— The problem —
When you reach the line containing "establishing the Supporting" in the entries below, begin reproducing lines exactly, and stop once the line containing "We’d love to" is done.

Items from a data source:
▽

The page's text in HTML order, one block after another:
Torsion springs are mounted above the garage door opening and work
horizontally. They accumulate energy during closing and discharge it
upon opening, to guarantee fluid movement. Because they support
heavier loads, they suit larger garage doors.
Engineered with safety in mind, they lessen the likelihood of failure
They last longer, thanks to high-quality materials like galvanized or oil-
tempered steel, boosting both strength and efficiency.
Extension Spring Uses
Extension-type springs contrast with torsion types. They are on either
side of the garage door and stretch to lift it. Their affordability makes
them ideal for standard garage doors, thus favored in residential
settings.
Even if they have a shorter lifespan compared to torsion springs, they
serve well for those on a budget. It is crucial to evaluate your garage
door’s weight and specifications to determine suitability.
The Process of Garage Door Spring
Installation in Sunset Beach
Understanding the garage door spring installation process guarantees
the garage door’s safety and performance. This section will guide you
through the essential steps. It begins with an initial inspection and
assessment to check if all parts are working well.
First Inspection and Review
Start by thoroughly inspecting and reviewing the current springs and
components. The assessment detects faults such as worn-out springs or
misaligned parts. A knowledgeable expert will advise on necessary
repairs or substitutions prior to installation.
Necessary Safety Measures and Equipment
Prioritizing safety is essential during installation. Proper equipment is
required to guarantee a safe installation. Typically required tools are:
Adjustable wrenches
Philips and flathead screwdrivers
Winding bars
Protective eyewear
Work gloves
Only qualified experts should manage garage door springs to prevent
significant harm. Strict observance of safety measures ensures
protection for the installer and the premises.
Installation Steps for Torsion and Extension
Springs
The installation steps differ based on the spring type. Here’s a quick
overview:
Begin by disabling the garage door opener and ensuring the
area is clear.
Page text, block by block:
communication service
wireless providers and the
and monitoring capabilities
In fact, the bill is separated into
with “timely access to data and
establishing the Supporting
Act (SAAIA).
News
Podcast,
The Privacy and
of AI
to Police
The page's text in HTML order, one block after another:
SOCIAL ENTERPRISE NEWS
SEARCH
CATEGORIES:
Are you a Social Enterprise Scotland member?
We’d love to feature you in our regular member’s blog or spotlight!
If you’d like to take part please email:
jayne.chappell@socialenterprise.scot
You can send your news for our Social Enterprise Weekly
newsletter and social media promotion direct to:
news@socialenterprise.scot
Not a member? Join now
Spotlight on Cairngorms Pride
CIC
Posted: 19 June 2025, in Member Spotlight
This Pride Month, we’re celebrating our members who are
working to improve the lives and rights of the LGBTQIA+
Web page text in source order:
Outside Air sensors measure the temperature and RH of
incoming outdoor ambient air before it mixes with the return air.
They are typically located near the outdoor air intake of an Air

△

— Problem solution —
establishing the Supporting
Act (SAAIA).
News
Podcast,
The Privacy and
of AI
to Police
The page's text in HTML order, one block after another:
SOCIAL ENTERPRISE NEWS
SEARCH
CATEGORIES:
Are you a Social Enterprise Scotland member?
We’d love to feature you in our regular member’s blog or spotlight!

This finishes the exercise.